◆ **Stored records**
━━━━━━━━━━━━━━━━━━━━

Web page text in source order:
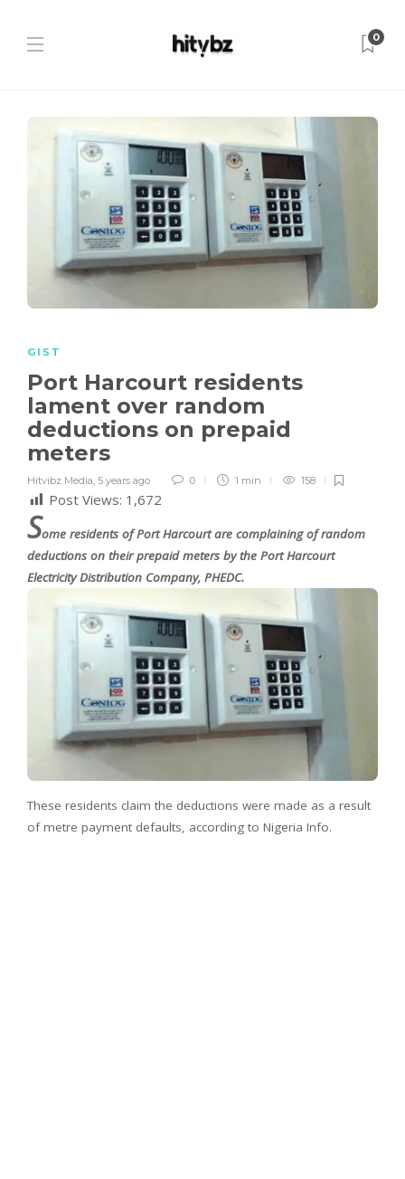
0
GIST
Port Harcourt residents
lament over random
deductions on prepaid
meters
Hitvibz Media, 5 years ago 0 1 min 158
Post Views: 1,672
Some residents of Port Harcourt are complaining of random
deductions on their prepaid meters by the Port Harcourt
Electricity Distribution Company, PHEDC.
These residents claim the deductions were made as a result
of metre payment defaults, according to Nigeria Info.
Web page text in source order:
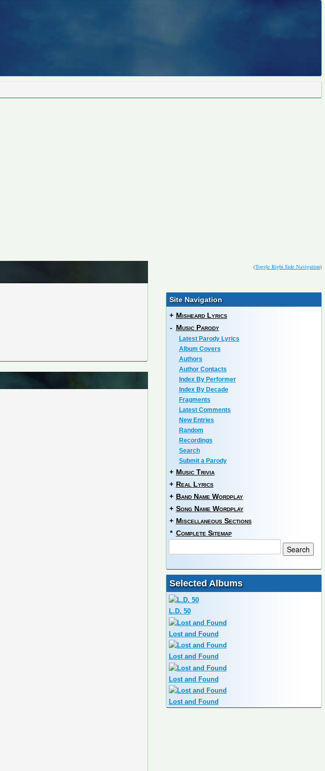
(Toggle Right Side Navigation)
Site Navigation
+ Misheard Lyrics
- Music Parody
Latest Parody Lyrics
Album Covers
Authors
Author Contacts
Index By Performer
Index By Decade
Fragments
Latest Comments
New Entries
Random
Recordings
Search
Submit a Parody
+ Music Trivia
+ Real Lyrics
+ Band Name Wordplay
+ Song Name Wordplay
+ Miscellaneous Sections
* Complete Sitemap
Selected Albums
L.D. 50
Lost and Found
Lost and Found
Lost and Found
Lost and Found
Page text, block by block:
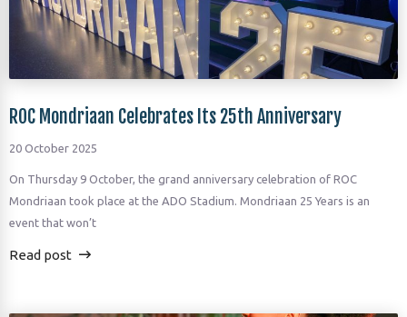
ROC Mondriaan Celebrates Its 25th Anniversary
20 October 2025
On Thursday 9 October, the grand anniversary celebration of ROC
Mondriaan took place at the ADO Stadium. Mondriaan 25 Years is an
event that won’t
Read post
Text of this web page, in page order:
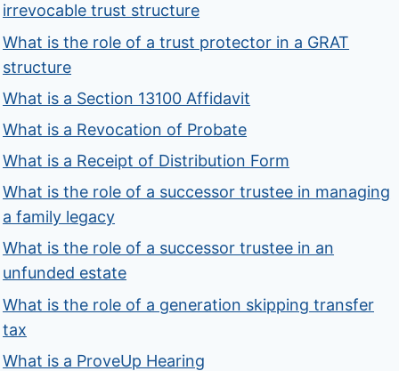
irrevocable trust structure
What is the role of a trust protector in a GRAT
structure
What is a Section 13100 Affidavit
What is a Revocation of Probate
What is a Receipt of Distribution Form
What is the role of a successor trustee in managing
a family legacy
What is the role of a successor trustee in an
unfunded estate
What is the role of a generation skipping transfer
tax
What is a ProveUp Hearing
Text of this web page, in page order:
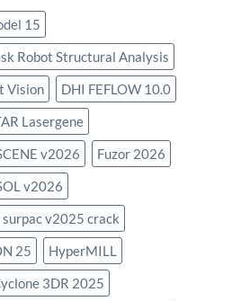
key
15
Robot Structural Analysis
Vision
DHI FEFLOW 10.0
Lasergene
v2026
Fuzor 2026
v2026
surpac v2025 crack
25
HyperMILL
3DR 2025
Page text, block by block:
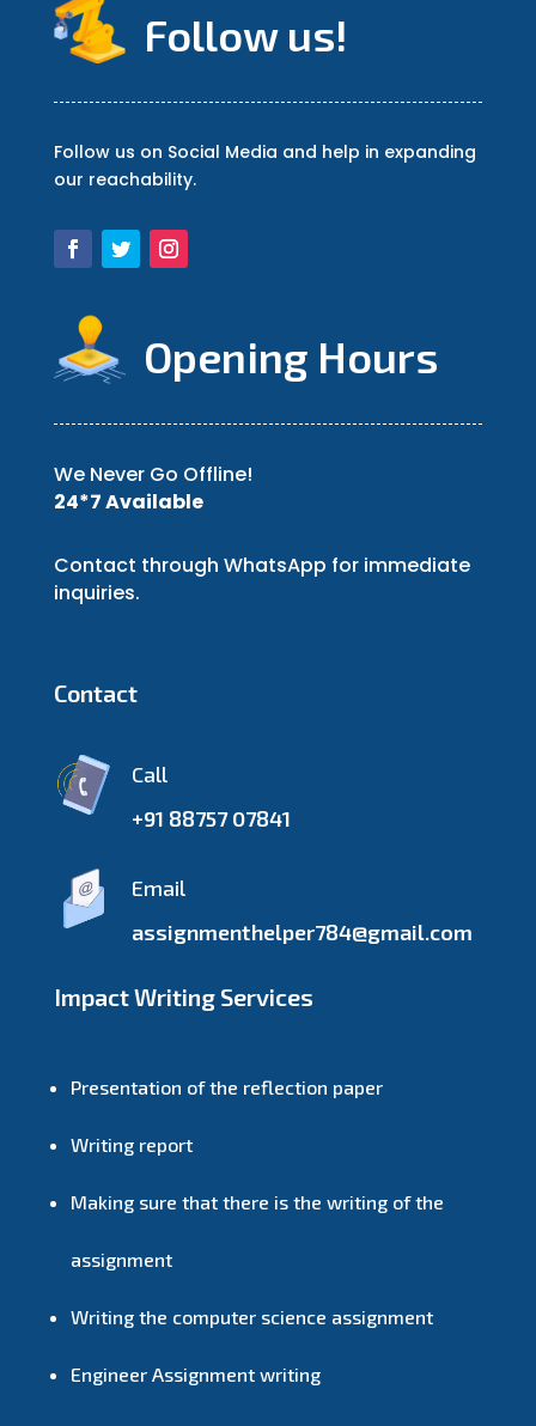
Follow us!
Follow us on Social Media and help in expanding
our reachability.
Opening Hours
We Never Go Offline!
24*7 Available
Contact through WhatsApp for immediate
inquiries.
Contact
Call
+91 88757 07841
Email
assignmenthelper784@gmail.com
Impact Writing Services
Presentation of the reflection paper
Writing report
Making sure that there is the writing of the
assignment
Writing the computer science assignment
Engineer Assignment writing
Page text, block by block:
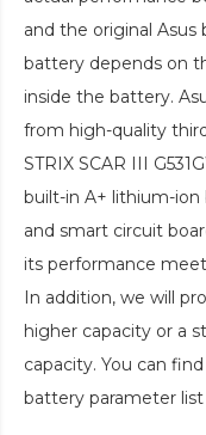
and the original
battery depends on
inside the battery.
from high-quality
STRIX SCAR III
built-in A+ lithium-ion
and smart circuit
its performance
In addition, we will
higher capacity or a
capacity. You can
battery parameter list
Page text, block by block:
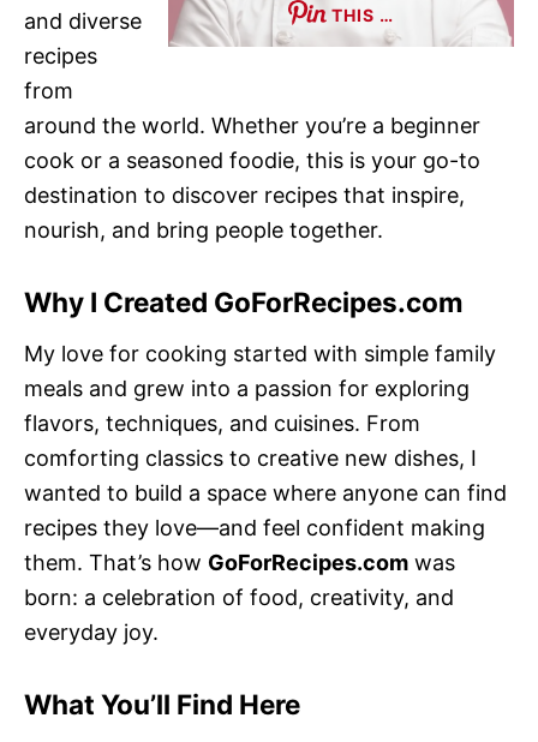
THIS …
and diverse
recipes
from
around the world. Whether you’re a beginner
cook or a seasoned foodie, this is your go-to
destination to discover recipes that inspire,
nourish, and bring people together.
Why I Created GoForRecipes.com
My love for cooking started with simple family
meals and grew into a passion for exploring
flavors, techniques, and cuisines. From
comforting classics to creative new dishes, I
wanted to build a space where anyone can find
recipes they love—and feel confident making
them. That’s how GoForRecipes.com was
born: a celebration of food, creativity, and
everyday joy.
What You’ll Find Here
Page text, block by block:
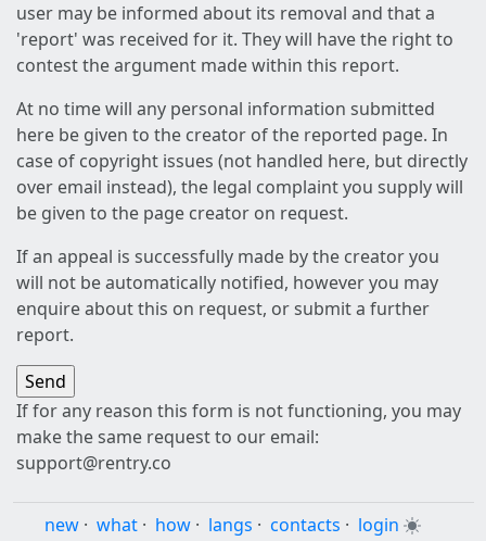
user may be informed about its removal and that a
'report' was received for it. They will have the right to
contest the argument made within this report.
At no time will any personal information submitted
here be given to the creator of the reported page. In
case of copyright issues (not handled here, but directly
over email instead), the legal complaint you supply will
be given to the page creator on request.
If an appeal is successfully made by the creator you
will not be automatically notified, however you may
enquire about this on request, or submit a further
report.
If for any reason this form is not functioning, you may
make the same request to our email:
support@rentry.co
new · what · how · langs · contacts · login
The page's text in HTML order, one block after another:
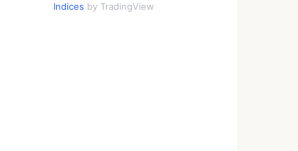
Indices by TradingView
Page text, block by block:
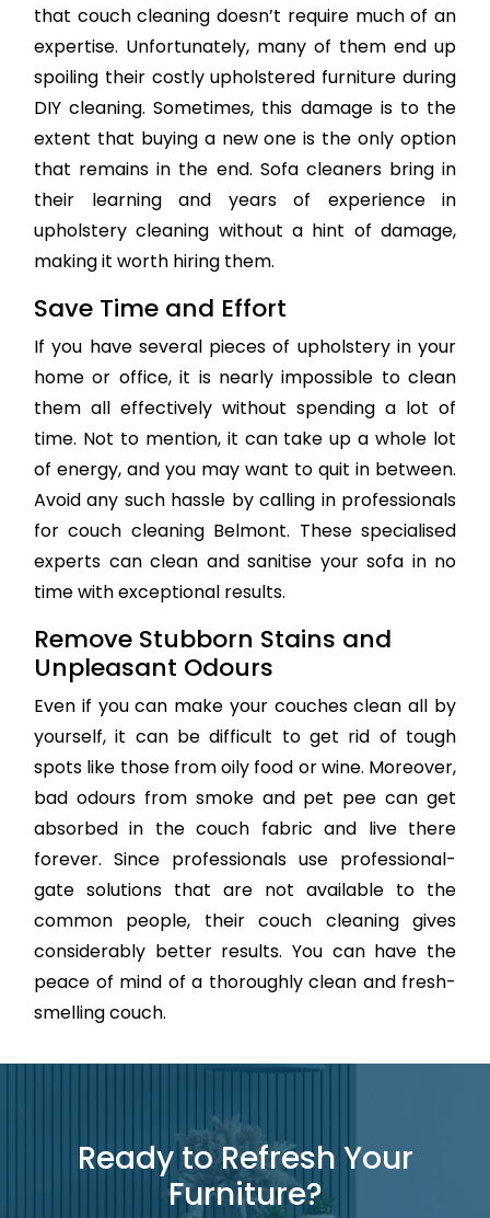
that couch cleaning doesn’t require much of an
expertise. Unfortunately, many of them end up
spoiling their costly upholstered furniture during
DIY cleaning. Sometimes, this damage is to the
extent that buying a new one is the only option
that remains in the end. Sofa cleaners bring in
their learning and years of experience in
upholstery cleaning without a hint of damage,
making it worth hiring them.
Save Time and Effort
If you have several pieces of upholstery in your
home or office, it is nearly impossible to clean
them all effectively without spending a lot of
time. Not to mention, it can take up a whole lot
of energy, and you may want to quit in between.
Avoid any such hassle by calling in professionals
for couch cleaning Belmont. These specialised
experts can clean and sanitise your sofa in no
time with exceptional results.
Remove Stubborn Stains and
Unpleasant Odours
Even if you can make your couches clean all by
yourself, it can be difficult to get rid of tough
spots like those from oily food or wine. Moreover,
bad odours from smoke and pet pee can get
absorbed in the couch fabric and live there
forever. Since professionals use professional-
gate solutions that are not available to the
common people, their couch cleaning gives
considerably better results. You can have the
peace of mind of a thoroughly clean and fresh-
smelling couch.
Ready to Refresh Your
Furniture?
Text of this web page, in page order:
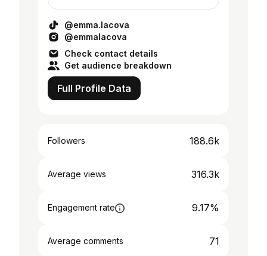
@emma.lacova
@emmalacova
Check contact details
Get audience breakdown
Full Profile Data
Followers 188.6k
Average views 316.3k
Engagement rate 9.17%
Average comments 71
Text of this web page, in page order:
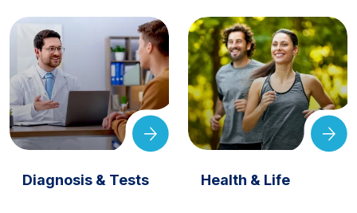
Diagnosis & Tests Health & Life
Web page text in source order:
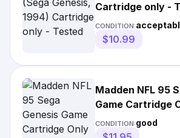
Cartridge only -
CONDITION:
$10.99
Madden NFL 95
Game Cartridge
Authentic 1994
CONDITION:good
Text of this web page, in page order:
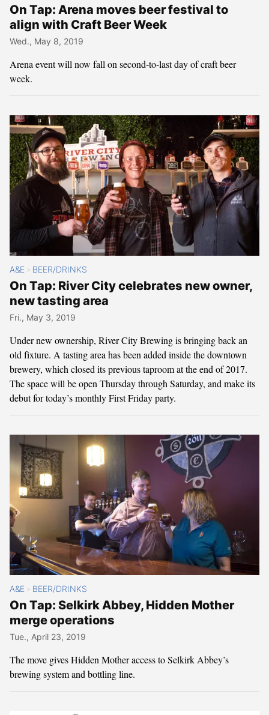
On Tap: Arena moves beer festival to
align with Craft Beer Week
Wed., May 8, 2019
Arena event will now fall on second-to-last day of craft beer
week.
A&E > BEER/DRINKS
On Tap: River City celebrates new owner,
new tasting area
Fri., May 3, 2019
Under new ownership, River City Brewing is bringing back an
old fixture. A tasting area has been added inside the downtown
brewery, which closed its previous taproom at the end of 2017.
The space will be open Thursday through Saturday, and make its
debut for today’s monthly First Friday party.
A&E > BEER/DRINKS
On Tap: Selkirk Abbey, Hidden Mother
merge operations
Tue., April 23, 2019
The move gives Hidden Mother access to Selkirk Abbey’s
brewing system and bottling line.
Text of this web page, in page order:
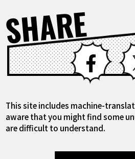
SHARE
This site includes machine-
aware that you might find some
are difficult to understand.
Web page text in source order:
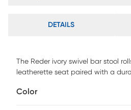
DETAILS
The Reder ivory swivel bar stool
leatherette seat paired with a
and footrest. Customer assembly is
Color
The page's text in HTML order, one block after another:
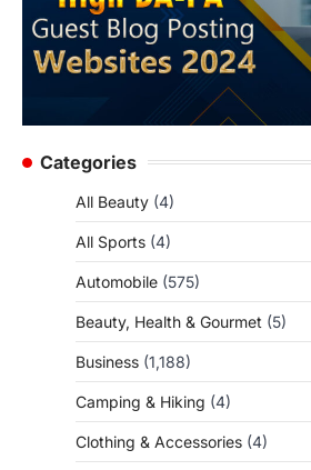
Categories
All Beauty (4)
All Sports (4)
Automobile (575)
Beauty, Health & Gourmet (5)
Business (1,188)
Camping & Hiking (4)
Clothing & Accessories (4)
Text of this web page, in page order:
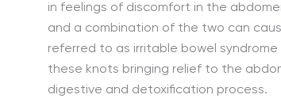
in feelings of discomfort in the
and a combination of the two can
referred to as irritable bowel syndrome
these knots bringing relief to the
digestive and detoxification process.
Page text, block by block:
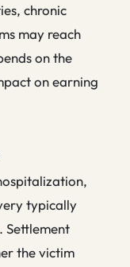
chronic
may reach
on the
on earning
typically
. Settlement
the victim
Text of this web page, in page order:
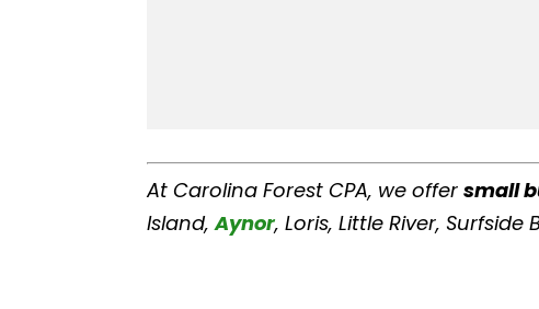
At Carolina Forest CPA, we offersmall
Island,Aynor, Loris, Little River,
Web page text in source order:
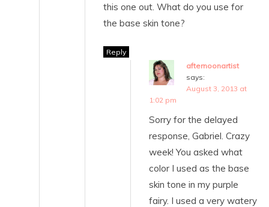
this one out. What do you use for
the base skin tone?
Reply
afternoonartist
says:
August 3, 2013 at
1:02 pm
Sorry for the delayed
response, Gabriel. Crazy
week! You asked what
color I used as the base
skin tone in my purple
fairy. I used a very watery
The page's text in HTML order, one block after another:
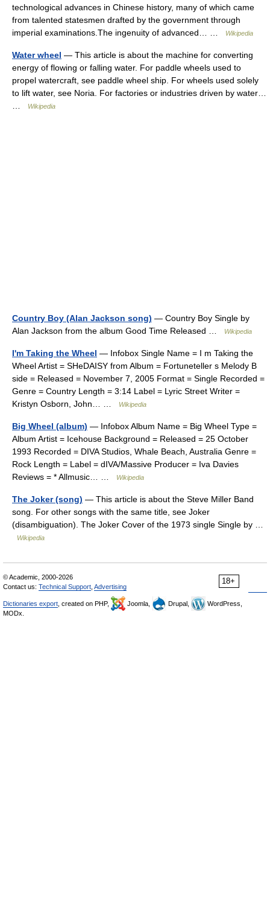
technological advances in Chinese history, many of which came
from talented statesmen drafted by the government through
imperial examinations.The ingenuity of advanced… …
Wikipedia
Water wheel — This article is about the machine for converting
energy of flowing or falling water. For paddle wheels used to
propel watercraft, see paddle wheel ship. For wheels used solely
to lift water, see Noria. For factories or industries driven by water…
Wikipedia
Country Boy (Alan Jackson song) — Country Boy Single by
Alan Jackson from the album Good Time Released …
Wikipedia
I'm Taking the Wheel — Infobox Single Name = I m Taking the
Wheel Artist = SHeDAISY from Album = Fortuneteller s Melody B
side = Released = November 7, 2005 Format = Single Recorded =
Genre = Country Length = 3:14 Label = Lyric Street Writer =
Kristyn Osborn, John… …
Wikipedia
Big Wheel (album) — Infobox Album Name = Big Wheel Type =
Album Artist = Icehouse Background = Released = 25 October
1993 Recorded = DIVA Studios, Whale Beach, Australia Genre =
Rock Length = Label = dIVA/Massive Producer = Iva Davies
Reviews = * Allmusic… …
Wikipedia
The Joker (song) — This article is about the Steve Miller Band
song. For other songs with the same title, see Joker
(disambiguation). The Joker Cover of the 1973 single Single by …
Wikipedia
18+
© Academic, 2000-2026
Contact us: Technical Support Advertising
Dictionaries export , created on PHP, Joomla, Drupal,
WordPress,
MODx.
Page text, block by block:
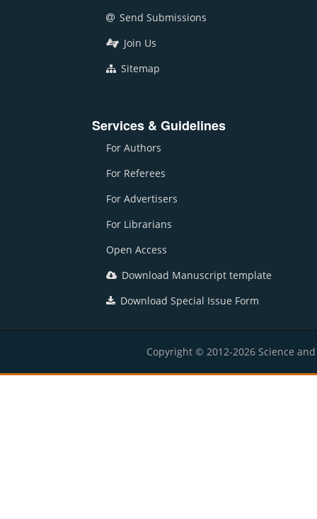
Send Submissions
Join Us
Sitemap
Services & Guidelines
For Authors
For Referees
For Advertisers
For Librarians
Open Access
Download Manuscript template
Download Special Issue Form
Copyright © 2012-2026 Science
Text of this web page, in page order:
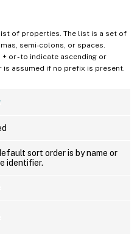
of properties. The list is a set of
semi-colons, or spaces.
or - to indicate ascending or
assumed if no prefix is present.
sort order is by name or
identifier.
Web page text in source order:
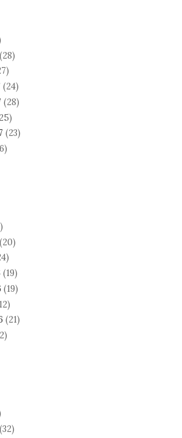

━━━━━━━━━━━━━━━━━━━━

◆ **To do**
Beginning with the first line of the entries above, repeat each line word for word until the line with "Author Contacts" has been given too. Omit the pictures.

◆ **Result of this exercise**
Web page text in source order:
0
GIST
Port Harcourt residents
lament over random
deductions on prepaid
meters
Hitvibz Media, 5 years ago 0 1 min 158
Post Views: 1,672
Some residents of Port Harcourt are complaining of random
deductions on their prepaid meters by the Port Harcourt
Electricity Distribution Company, PHEDC.
These residents claim the deductions were made as a result
of metre payment defaults, according to Nigeria Info.
Web page text in source order:
(Toggle Right Side Navigation)
Site Navigation
+ Misheard Lyrics
- Music Parody
Latest Parody Lyrics
Album Covers
Authors
Author Contacts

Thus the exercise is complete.